First-in-human Study of Interferon-y PET Imaging to Assess Response to Immunotherapy
Sponsor:

Nerissa T. Viola

Information provided by (Responsible Party):

Nerissa T. Viola

Brief Summary:

The goal of this clinical trial is to investigate the use of \[89Zr\]Zr-DFO-emapalumab as an IFN-γ PET imaging agent to detect lesions and response to therapy among treatment-naïve non-small cell lung cancer (NSCLC) patients.
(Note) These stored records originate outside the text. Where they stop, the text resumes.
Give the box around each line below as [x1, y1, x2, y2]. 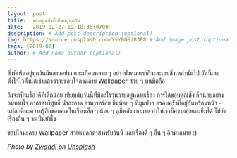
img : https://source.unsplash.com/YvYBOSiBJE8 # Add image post [7, 37, 200, 44]
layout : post [7, 10, 46, 18]
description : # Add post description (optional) [7, 29, 153, 37]
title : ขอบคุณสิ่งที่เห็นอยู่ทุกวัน [7, 17, 80, 24]
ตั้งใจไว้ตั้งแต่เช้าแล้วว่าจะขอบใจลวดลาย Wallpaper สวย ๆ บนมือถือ [7, 77, 166, 85]
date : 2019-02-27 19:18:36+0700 [7, 23, 109, 30]
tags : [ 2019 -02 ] [7, 43, 55, 50]
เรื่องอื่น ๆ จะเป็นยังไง [7, 114, 56, 123]
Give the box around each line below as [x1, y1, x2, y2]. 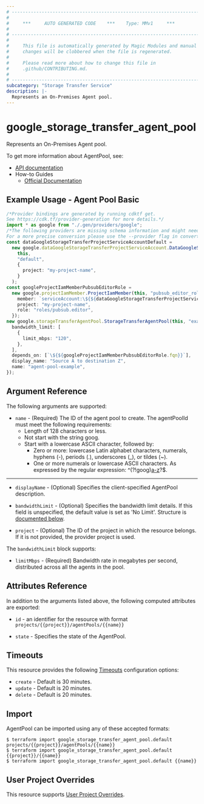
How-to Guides [15, 170, 53, 177]
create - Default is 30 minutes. [15, 678, 92, 686]
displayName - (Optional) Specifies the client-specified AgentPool [15, 483, 178, 491]
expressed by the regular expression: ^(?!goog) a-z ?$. [33, 466, 168, 473]
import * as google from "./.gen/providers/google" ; [6, 222, 143, 229]
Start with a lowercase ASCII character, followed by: [24, 440, 154, 447]
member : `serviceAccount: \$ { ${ [17, 296, 97, 302]
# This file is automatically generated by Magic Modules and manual [6, 43, 197, 49]
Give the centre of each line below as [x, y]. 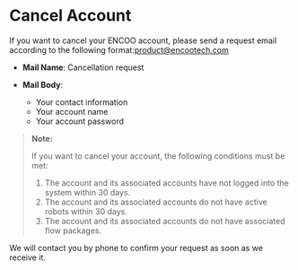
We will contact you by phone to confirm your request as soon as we [136, 248]
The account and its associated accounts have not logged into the [167, 183]
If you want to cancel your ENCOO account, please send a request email [143, 40]
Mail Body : [43, 84]
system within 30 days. [88, 192]
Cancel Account [70, 16]
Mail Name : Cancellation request [83, 67]
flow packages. [73, 231]
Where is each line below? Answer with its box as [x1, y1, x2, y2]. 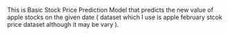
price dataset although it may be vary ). [7, 21, 119, 28]
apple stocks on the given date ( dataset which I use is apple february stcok [7, 13, 223, 21]
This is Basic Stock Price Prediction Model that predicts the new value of [7, 6, 214, 14]
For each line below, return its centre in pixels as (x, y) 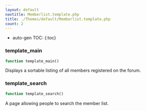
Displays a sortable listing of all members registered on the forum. (73, 71)
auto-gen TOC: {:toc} (34, 38)
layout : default (22, 10)
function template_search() (34, 94)
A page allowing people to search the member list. (57, 103)
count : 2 (14, 24)
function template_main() (32, 61)
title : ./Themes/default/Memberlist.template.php (58, 19)
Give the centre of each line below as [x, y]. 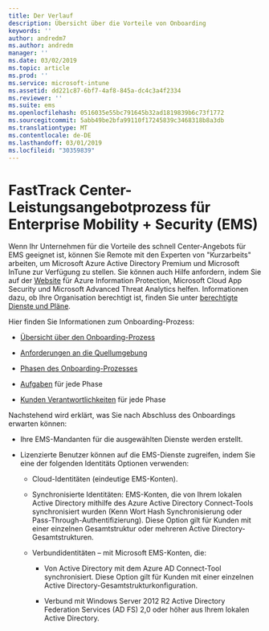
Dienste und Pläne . [39, 306]
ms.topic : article [39, 68]
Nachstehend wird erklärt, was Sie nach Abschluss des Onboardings [122, 416]
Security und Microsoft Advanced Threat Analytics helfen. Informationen [128, 289]
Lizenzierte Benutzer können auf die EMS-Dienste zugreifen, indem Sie [137, 455]
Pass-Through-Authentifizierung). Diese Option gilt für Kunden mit [141, 520]
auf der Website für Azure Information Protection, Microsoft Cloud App [125, 281]
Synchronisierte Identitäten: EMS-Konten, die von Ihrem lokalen [137, 494]
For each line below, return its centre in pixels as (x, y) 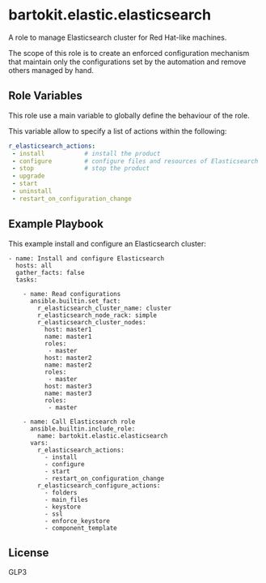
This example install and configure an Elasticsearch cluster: (107, 243)
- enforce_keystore (77, 521)
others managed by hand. (51, 70)
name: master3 (68, 393)
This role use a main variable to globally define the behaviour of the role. (129, 115)
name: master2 (68, 365)
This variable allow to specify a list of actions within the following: (118, 131)
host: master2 (68, 358)
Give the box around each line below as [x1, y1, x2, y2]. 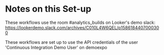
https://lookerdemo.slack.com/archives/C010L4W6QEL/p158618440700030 [5, 24, 159, 30]
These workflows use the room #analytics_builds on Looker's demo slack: [5, 19, 156, 25]
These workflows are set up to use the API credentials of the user [5, 39, 138, 45]
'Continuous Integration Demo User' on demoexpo [5, 44, 107, 50]
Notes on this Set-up [5, 3, 92, 15]
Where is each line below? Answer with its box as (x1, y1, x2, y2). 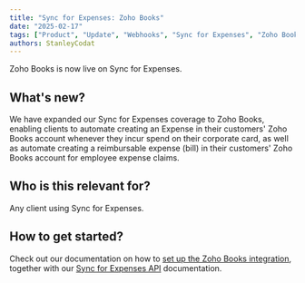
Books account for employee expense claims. (9, 152, 180, 163)
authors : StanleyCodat (9, 38, 95, 48)
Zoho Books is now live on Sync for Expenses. (9, 63, 182, 74)
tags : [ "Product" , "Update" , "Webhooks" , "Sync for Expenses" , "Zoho (9, 30, 279, 39)
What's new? (9, 90, 86, 105)
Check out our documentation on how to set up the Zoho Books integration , (9, 253, 292, 264)
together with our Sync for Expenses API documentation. (9, 262, 222, 273)
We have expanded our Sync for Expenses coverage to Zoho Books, (9, 114, 265, 125)
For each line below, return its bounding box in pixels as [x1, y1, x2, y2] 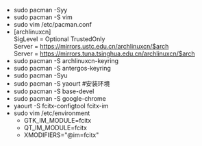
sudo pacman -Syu [13, 71, 68, 80]
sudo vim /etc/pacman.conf [13, 21, 92, 28]
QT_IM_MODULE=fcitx [23, 123, 88, 132]
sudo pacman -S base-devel [13, 87, 94, 95]
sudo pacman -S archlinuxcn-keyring [13, 57, 118, 64]
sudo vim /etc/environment [13, 109, 90, 117]
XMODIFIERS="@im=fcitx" [23, 131, 99, 139]
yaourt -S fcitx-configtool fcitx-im [13, 102, 109, 110]
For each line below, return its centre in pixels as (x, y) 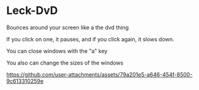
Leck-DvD (32, 11)
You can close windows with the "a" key (57, 51)
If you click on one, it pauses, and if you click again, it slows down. (90, 39)
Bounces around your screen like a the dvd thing (68, 27)
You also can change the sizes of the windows (65, 63)
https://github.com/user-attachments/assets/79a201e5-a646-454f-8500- (99, 74)
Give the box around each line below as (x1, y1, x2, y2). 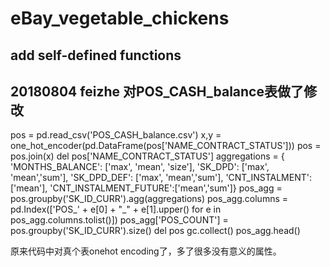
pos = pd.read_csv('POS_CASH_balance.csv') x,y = (10, 129, 222, 141)
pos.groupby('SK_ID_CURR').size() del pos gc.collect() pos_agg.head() (10, 225, 301, 237)
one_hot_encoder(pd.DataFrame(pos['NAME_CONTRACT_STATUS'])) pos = (10, 140, 322, 152)
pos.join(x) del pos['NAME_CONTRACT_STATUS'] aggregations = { (10, 150, 285, 162)
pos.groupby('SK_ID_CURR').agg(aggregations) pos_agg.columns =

PET scans following the imaging agent will be completed prior to and about 30 days after starting immunotherapy.

Condition or disease

Non Small Cell Lung Cancer

Intervention/treatment

[89Zr]Zr-DFO-emapalumab

Phase

PHASE1

Detailed Description:

Participants will be enrolled into the clinical trial once confirmed eligible. Screening activities include, standard of care blood work, medical history and a physical exam. -Within 14 days of starting immunotherapy, participants will complete PET scans 1-2 hours post-tracer administration, again on the day following tracer administration, and 3-5 days after the tracer administration. This sequence may be repeated 25-45 days after the start of treatment with immunotherapy for a total of two tracer injections and up to six PET scans.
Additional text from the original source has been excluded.